Authors: Brian Haig
Also by Brian Haig
Secret Sanction
Mortal Allies
To Lisa, Brian, Patrick, Donnie, and Annie
T
he prisoner was led through the doorway by a pair of burly MPs, who shoved him into a chair and immediately began shackling his handcuffs to the table. The table was bolted to the floor, which was bolted to the prison, and so on.
“Guys. . . no need for that,” I politely insisted. And was coldly ignored.
“Look, it’s ridiculous,” I said, with a touch more indignation. “How’s he going to break out of here, much less walk two inches from this prison without being instantly recognized?”
I was blowing hot air, actually to impress the prisoner more than the guards. I’m a lawyer. I’m not above such things.
The MP sergeant stuffed the shackle key in his pocket and replied, “Don’t give the prisoner nothing. No pens, no pencils, no sharp objects. Knock when you’re done.”
He stared at me longer than necessary—a gesture meant to convey that he didn’t think highly of me or what I came here to do. Well, neither did I—regarding the latter.
I gave him a cold stare back. “All right, Sergeant.”
The MPs scuttled from the room as I turned to examine the prisoner. It had been over ten years, and the changes were barely detectable—a tad more gray, perhaps, but he was still strikingly handsome in that chisel-featured, dark-haired, deep-eyed way some women find attractive. His athlete’s body had softened, but those wide shoulders and slim waist were mostly intact. He’d always been a gym rat.
His psyche was a burned-out wreck; shoulders slumped, chin resting on his chest, arms hanging limply at his sides. Not good—little wonder they had stolen his shoelaces and belt.
I bent forward and squeezed his shoulder. “Bill, look at me.”
Nothing
. More sharply, I said, “Damn it, Billy, it’s Sean Drummond. Pull yourself together and look at me.”
Not so much as a twitch. The harsh tack wasn’t punching through that wall of depression—perhaps something warmer, more conversational? I said, “Billy, listen . . . Mary called the day after your arrest and asked me to get out here right away. She said you want me to represent you.”
The “here” was the military penitentiary tacked onto the backside of Fort Leavenworth, Kansas.

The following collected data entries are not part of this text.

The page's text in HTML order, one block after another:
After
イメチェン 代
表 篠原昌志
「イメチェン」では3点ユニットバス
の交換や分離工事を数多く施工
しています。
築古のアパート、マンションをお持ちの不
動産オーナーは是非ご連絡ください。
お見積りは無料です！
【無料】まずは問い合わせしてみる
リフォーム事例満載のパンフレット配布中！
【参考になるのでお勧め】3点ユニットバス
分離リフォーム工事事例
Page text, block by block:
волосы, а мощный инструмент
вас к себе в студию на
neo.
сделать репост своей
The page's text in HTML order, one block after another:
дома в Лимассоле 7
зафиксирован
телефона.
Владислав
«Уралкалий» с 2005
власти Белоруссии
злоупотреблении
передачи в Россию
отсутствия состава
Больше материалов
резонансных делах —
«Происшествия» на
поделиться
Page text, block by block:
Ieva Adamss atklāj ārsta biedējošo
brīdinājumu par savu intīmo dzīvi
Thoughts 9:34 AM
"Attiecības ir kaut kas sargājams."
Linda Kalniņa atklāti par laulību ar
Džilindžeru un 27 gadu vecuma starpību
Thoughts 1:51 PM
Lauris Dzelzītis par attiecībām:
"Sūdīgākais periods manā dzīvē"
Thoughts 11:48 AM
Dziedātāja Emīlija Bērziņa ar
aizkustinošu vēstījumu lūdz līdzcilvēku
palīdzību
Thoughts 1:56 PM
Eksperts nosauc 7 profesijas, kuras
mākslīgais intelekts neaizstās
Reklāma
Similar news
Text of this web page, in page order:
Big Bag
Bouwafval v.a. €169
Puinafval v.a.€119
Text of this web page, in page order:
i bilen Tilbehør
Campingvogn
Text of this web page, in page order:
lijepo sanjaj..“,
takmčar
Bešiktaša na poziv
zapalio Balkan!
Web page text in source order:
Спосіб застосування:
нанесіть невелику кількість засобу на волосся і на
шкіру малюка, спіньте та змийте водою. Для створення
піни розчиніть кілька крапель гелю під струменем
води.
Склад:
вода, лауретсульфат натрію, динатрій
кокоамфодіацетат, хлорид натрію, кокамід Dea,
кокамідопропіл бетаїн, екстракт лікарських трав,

“Mary” was his wife of the past thirteen years, and the man I was speaking to was Brigadier General William T. Morrison, until recently the U.S. military attaché in our Moscow embassy.
The “day after your arrest” had been two long and miserable days earlier, the “arrest” being the one CNN had replayed over and over, of an Army general being dragged out the side door of the Moscow embassy, surrounded by FBI agents in bulletproof vests, his face a tangle of frustration and fury. Since then there had been countless newspaper articles detailing what a despicably awful bastard he was. If the reports were true, I was seated across from the most monstrous traitor since—well, I suppose since ever.
He mumbled, “How is she?”
“She flew in from Moscow yesterday. She’s staying with her father.”

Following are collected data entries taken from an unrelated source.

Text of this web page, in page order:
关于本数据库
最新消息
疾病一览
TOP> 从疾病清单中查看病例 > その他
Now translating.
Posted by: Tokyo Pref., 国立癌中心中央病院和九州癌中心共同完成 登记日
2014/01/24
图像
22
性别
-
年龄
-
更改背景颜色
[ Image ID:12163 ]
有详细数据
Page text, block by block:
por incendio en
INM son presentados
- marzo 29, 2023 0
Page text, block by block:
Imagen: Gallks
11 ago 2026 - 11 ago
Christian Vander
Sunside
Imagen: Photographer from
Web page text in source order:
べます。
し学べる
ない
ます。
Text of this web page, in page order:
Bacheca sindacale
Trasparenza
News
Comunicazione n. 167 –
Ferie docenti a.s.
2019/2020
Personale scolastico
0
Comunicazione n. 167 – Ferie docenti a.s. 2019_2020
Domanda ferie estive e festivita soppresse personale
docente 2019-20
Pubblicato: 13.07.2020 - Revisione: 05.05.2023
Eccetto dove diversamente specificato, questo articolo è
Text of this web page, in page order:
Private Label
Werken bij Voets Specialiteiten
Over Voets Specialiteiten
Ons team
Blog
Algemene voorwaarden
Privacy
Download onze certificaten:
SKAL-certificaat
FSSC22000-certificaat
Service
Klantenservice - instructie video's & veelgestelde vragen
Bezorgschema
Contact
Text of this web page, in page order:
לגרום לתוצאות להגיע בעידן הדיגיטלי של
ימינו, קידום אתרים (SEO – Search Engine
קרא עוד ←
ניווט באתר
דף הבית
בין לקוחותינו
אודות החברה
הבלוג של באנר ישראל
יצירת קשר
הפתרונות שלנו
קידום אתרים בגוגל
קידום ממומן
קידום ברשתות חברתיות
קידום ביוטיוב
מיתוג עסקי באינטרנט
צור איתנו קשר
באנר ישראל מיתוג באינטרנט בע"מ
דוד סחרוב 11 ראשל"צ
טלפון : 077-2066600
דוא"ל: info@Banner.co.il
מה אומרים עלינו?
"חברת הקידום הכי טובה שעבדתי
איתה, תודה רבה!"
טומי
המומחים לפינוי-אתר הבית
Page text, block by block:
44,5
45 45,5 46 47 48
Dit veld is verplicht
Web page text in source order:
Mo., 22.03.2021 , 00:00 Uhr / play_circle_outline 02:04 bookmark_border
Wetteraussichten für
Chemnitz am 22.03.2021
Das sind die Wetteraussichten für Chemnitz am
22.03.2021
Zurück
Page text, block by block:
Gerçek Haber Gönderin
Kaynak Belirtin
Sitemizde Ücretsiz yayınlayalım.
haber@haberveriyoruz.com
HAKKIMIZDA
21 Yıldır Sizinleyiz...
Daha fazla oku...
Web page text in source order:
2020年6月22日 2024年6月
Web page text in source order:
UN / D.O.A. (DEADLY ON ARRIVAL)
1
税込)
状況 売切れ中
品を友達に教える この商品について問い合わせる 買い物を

This got a dull nod, and I added, “The kids are fine. Her father has some pull with Sidwell Friends Academy, a private school that caters to celebrity children. They’re hoping to get them in.”

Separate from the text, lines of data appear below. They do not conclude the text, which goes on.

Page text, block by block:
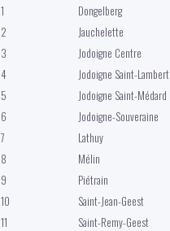
1 Dongelberg
2
Jauchelette
3
Jodoigne Centre
4
Jodoigne Saint-Lambert
5
Jodoigne Saint-Médard
6
Jodoigne-Souveraine
7
Lathuy
8
Mélin
9
Piétrain
10
Saint-Jean-Geest
11
Saint-Remy-Geest
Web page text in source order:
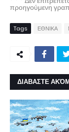
προηγούμενη
Tags ΕΘΝΙΚΑ
ΔΙΑΒΑΣΤΕ
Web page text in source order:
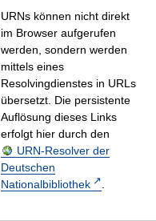
URNs können nicht direkt
im Browser aufgerufen
werden, sondern werden
mittels eines
Resolvingdienstes in URLs
übersetzt. Die persistente
Auflösung dieses Links
erfolgt hier durch den
URN-Resolver der
Deutschen
Nationalbibliothek
.
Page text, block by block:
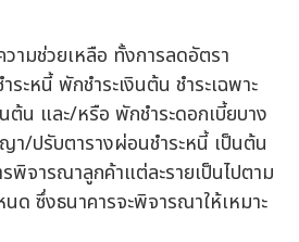
ามช่วยเหลือ ทั้งการลดอัตรา
ะหนี้ พักชำระเงินต้น ชำระเฉพาะ
ต้น และ/หรือ พักชำระดอกเบี้ยบาง
า/ปรับตารางผ่อนชำระหนี้ เป็นต้น
พิจารณาลูกค้าแต่ละรายเป็นไปตาม
ด ซึ่งธนาคารจะพิจารณาให้เหมาะ
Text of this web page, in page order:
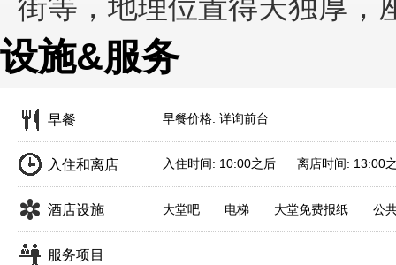
街等，地理位置得天独厚，
设施&服务
早餐 早餐价格: 详询前台
入住和离店 入住时间: 10:00之后 离店时间: 13:00
酒店设施 大堂吧 电梯 大堂免费报纸 公
服务项目
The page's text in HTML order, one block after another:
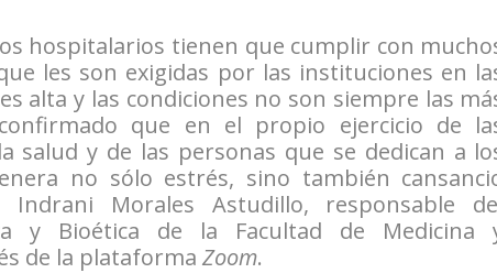
hospitalarios tienen que cumplir con
les son exigidas por las instituciones en
alta y las condiciones no son siempre las
que en el propio ejercicio de
salud y de las personas que se dedican a
no sólo estrés, sino también
Indrani Morales Astudillo, responsable
y Bioética de la Facultad de Medicina
de la plataformaZoom.
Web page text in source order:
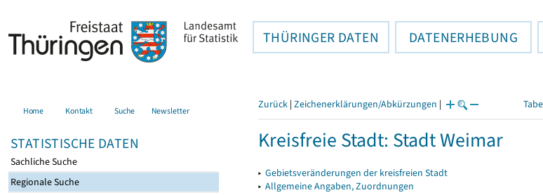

Shouldn’t it help to make him think of his wife and family? He was locked down in a special isolation wing and denied any contact with the outside world: no phone calls, no letters, no notes. The authorities said the quarantine was to keep him from exposing more information or receiving smuggled-in cues from his Russian handlers. Perhaps. Unmentioned, of course, was that they hoped the social starvation would drive him babbling into the arms of his interrogators.
I crossed my legs and said, “Bill, let’s consider this rationally. These are damned serious offenses. I win more than I lose, but you can find plenty of lawyers who are better. I’ll name some if you’d prefer.”
The response was a foot shuffle. What was he thinking?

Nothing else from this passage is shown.